Verweerder heeft tot zijn verweer naar voren gebracht dat de praktijk in de advocatuur al jaren zo is dat ter incasso van een vordering op een herhaald gesommeerde debiteur wel een faillissementsaanvrage wordt gebruikt als drukmiddel. Dat verzoek wordt dan alleen gehandhaafd wanneer betaling of een betalingsregeling uitblijft en pluraliteit van schuldeisers aannemelijk gemaakt kan worden. Dat laatste behoeft in die praktijk nog niet het geval te zijn ten tijde van de indiening van het verzoek, aldus dit verweer.

De raad laat in het midden of die praktijk bestaat. Een zodanige praktijk kan hoe dan ook geen rechtvaardiging vormen voor de handelwijze van verweerder in deze. Feit blijft immers dat verweerder de rechtbank bewust onjuist heeft geïnformeerd. Daarbij komt dat het op deze wijze indienen van een faillissementsverzoek  voor klaagster al een diffamerend effect kan hebben. De klacht van klaagster is dan ook gegrond.

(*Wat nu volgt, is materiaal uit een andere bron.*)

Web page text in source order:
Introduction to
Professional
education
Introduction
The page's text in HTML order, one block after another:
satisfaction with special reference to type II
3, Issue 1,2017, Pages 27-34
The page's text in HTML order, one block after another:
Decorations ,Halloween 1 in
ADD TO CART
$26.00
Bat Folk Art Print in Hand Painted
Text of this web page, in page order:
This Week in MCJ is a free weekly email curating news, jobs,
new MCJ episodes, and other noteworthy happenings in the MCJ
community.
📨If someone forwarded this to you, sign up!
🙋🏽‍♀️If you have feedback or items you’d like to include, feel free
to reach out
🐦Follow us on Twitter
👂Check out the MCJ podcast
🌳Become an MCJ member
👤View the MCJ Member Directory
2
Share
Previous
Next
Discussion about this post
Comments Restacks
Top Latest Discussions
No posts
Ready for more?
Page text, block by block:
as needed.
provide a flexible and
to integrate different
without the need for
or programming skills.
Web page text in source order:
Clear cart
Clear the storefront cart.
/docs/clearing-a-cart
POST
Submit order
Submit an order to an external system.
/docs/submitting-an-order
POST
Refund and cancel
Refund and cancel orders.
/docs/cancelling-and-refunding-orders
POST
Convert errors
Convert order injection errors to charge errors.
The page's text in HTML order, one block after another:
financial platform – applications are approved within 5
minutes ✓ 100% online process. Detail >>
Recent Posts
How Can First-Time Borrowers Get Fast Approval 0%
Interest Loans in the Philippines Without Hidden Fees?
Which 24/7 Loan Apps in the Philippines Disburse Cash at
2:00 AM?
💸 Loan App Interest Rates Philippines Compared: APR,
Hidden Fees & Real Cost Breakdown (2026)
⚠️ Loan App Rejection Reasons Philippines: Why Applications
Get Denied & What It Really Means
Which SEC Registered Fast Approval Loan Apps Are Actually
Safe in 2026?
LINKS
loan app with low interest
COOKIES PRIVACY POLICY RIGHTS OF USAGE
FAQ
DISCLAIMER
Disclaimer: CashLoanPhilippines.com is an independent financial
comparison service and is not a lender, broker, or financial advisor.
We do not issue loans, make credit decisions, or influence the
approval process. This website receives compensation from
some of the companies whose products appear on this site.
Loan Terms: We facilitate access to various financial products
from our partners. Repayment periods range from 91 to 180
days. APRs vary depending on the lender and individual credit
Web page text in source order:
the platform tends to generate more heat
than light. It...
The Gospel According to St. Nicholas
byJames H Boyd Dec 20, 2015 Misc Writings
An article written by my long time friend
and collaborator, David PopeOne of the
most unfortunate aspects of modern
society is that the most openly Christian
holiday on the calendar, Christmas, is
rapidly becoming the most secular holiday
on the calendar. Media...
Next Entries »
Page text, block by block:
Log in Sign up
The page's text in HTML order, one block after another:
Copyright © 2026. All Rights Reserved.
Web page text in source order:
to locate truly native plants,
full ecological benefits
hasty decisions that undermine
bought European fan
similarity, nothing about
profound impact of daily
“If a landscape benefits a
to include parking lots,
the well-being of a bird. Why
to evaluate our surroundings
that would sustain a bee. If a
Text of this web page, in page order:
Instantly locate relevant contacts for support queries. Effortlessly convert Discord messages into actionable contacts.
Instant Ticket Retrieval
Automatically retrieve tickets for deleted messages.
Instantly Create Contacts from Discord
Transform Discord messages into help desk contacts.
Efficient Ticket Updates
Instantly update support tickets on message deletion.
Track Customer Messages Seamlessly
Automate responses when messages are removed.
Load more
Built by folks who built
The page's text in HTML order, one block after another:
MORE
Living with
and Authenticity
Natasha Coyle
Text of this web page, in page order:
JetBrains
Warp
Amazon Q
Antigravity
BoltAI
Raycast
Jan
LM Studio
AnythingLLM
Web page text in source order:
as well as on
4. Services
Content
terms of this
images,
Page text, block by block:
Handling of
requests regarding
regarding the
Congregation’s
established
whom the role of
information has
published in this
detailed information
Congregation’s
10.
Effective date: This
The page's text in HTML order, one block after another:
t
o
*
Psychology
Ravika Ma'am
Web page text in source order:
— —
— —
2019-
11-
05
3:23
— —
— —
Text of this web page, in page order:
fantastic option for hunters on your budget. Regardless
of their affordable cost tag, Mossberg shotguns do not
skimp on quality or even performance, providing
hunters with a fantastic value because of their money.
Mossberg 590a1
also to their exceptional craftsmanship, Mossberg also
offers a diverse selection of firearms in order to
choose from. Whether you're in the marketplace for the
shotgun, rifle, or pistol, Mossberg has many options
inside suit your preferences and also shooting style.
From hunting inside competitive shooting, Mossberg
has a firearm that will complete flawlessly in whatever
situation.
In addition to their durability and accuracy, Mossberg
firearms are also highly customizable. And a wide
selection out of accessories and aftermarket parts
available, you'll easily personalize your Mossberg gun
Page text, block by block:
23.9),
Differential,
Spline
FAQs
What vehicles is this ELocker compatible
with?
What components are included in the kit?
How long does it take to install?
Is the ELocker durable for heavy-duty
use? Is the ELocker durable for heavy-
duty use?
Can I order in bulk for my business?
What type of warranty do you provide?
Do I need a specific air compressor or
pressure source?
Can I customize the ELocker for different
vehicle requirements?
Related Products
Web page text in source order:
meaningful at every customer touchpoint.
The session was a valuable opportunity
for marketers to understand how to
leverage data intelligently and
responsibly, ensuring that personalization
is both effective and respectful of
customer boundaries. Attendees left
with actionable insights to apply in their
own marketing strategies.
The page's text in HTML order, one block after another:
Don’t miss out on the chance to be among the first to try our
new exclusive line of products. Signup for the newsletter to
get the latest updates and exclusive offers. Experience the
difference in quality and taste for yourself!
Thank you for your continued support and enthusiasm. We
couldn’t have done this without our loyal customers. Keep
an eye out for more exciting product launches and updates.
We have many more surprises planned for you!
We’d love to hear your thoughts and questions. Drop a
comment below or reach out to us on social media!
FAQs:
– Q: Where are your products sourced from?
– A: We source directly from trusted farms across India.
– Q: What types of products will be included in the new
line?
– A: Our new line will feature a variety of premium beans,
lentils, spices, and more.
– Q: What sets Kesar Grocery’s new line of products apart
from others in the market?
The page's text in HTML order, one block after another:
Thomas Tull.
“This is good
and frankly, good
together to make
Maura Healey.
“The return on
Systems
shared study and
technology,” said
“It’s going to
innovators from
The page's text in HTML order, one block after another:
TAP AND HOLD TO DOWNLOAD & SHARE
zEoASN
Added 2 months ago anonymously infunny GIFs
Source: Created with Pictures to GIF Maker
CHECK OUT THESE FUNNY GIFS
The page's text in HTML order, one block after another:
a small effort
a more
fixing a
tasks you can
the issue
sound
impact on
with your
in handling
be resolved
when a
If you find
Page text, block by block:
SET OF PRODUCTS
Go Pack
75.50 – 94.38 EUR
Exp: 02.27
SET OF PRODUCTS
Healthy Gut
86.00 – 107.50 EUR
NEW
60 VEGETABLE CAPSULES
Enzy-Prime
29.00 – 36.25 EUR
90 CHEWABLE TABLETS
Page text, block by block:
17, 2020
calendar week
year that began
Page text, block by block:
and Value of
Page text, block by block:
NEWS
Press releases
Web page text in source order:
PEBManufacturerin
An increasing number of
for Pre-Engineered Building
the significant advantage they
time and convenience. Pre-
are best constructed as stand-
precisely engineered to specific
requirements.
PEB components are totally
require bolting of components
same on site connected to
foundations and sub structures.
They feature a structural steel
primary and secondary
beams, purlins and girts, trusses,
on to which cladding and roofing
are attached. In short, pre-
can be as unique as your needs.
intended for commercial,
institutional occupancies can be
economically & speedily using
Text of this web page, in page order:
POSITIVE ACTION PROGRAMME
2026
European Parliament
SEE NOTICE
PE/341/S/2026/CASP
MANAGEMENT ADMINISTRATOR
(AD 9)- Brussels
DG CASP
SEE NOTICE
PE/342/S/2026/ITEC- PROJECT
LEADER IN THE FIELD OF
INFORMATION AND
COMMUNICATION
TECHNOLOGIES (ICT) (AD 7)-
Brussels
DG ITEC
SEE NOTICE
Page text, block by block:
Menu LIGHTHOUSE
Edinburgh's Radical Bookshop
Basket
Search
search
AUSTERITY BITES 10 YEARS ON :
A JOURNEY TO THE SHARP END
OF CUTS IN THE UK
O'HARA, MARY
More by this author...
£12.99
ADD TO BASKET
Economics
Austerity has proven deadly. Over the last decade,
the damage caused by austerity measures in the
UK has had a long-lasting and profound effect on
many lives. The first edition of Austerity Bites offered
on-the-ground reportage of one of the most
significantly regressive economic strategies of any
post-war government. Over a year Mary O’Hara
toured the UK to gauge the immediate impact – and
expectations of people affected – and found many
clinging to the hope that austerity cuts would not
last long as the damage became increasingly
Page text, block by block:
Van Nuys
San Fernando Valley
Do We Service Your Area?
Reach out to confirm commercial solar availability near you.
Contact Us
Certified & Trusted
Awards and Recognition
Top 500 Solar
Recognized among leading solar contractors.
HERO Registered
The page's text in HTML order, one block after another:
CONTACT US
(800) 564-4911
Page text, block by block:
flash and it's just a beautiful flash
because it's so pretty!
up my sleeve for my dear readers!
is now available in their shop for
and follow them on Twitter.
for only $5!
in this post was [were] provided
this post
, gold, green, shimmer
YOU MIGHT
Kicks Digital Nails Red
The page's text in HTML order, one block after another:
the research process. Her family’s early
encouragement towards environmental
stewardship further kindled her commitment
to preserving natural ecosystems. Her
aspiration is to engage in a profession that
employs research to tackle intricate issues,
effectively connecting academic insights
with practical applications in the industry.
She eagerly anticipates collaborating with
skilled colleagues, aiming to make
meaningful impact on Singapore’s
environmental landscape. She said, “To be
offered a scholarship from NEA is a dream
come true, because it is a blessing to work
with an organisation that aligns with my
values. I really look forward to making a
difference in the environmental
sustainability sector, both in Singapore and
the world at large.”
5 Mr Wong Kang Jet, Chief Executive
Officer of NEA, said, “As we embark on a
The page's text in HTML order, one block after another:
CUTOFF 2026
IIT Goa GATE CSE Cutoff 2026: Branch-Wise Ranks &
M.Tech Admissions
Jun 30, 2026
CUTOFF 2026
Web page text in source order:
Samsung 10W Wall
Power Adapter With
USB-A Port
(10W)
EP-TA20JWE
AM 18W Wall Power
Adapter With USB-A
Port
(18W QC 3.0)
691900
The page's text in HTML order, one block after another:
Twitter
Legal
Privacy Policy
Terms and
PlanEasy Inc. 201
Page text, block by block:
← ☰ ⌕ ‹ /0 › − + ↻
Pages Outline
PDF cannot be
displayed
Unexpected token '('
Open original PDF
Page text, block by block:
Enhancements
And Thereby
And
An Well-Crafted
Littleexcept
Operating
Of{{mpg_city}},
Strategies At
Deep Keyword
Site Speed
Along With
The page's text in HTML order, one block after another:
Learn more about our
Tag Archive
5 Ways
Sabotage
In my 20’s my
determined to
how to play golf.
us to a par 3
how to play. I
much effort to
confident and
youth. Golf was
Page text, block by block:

5. Verweerders beroep op een al jaren onder advocaten bestaande praktijk (daargelaten of deze nu wel of niet bestaat) om te handelen zoals hij heeft gedaan komt op de raad authentiek over. De raad ziet daarom af van het opleggen van een tuchtrechtelijke maatregel.

DE BESLISSING VAN DE RAAD LUIDT ALS VOLGT:

Het verzet is gegrond. De klacht is gegrond.

De raad ziet af van het opleggen van een maatregel.

Aldus beslist door de raad in de hiervoor vermelde samenstelling en uitgesproken in het openbaar op 7 november 2011.